AI agents can perform complex tasks with a high degree of autonomy as they leverage multiple AI models that operate across various data types. “In practice, AI agents often involve a combination of traditional AI models and generative AI models, including SLMs, which support distinct steps in each workflow. SLMs are crucial in handling specific tasks like real-time speech-to-text conversion. In an agentic AI system, these models work together to provide comprehensive solutions. With the use of SLMs, AI agents can then be fine-tuned for specific tasks, delivering highly effective outcomes and revolutionising industries reliant on intricate workflows,” explains NCS’s Ying.
In the case of a call centre, SLMs can be trained to understand local accents and unique vocabularies, transcribing audio signals into text. The transcribed text is then processed by LLMs that assist human agents by suggesting responses. After a call, additional LLMs can handle tasks such as summarising the conversation, assessing quality and compliance, and alerting supervisors of discrepancies. This seamless workflow — where different AI models are integrated and specialised — has led to measurable gains in productivity, as exemplified in a project NCS did for Singapore’s Ministry of Manpower (MOM).
NCS partnered with AWS to add Gen AI features to MOM’s contact centre, reducing handling time by 12% and cutting average after-call work by over 50%, Ying shares.
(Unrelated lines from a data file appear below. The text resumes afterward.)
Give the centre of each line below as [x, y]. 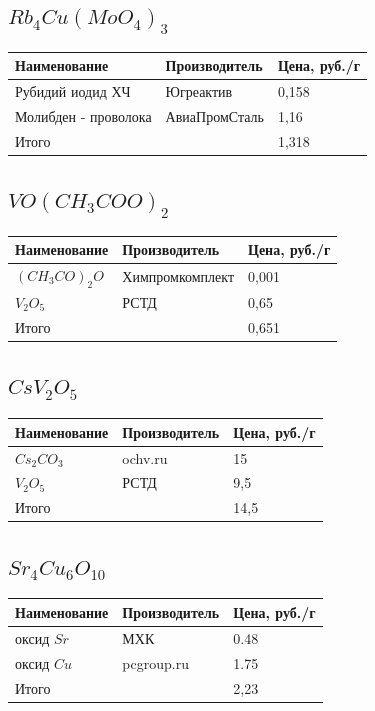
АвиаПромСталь [214, 115]
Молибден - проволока [83, 115]
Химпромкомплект [178, 276]
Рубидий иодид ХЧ [73, 91]
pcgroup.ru [155, 662]
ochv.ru [145, 457]
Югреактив [199, 91]

Using AI tools also streamlined the tasks of call centre agents allowing them to focus more on each caller’s specific queries. Job satisfaction increased and overall productivity improved by 6%.
Dr Leslie Teo, senior director of AI Products at AI Singapore, agrees that SLMs offer a complementary approach to AI agents. “AI agents are not a specific model per se but rather a framework and approach for groups of AI models (which may or may not be LLMs or SLMs) working to accomplish a particular task. With their compact size and optimised architectures, SLMs can perform complex reasoning and decision-making tasks required by AI agents while maintaining speed and efficiency. SLMs can also be trained to understand specific contexts and domains, allowing AI agents to operate effectively in their intended environments,” he adds.
Generative AI at the edge
SLMs and AI agents, including DeepSeek, are expected to accelerate the advancement of edge devices such as robots, personal computers (PCs) and smartphones.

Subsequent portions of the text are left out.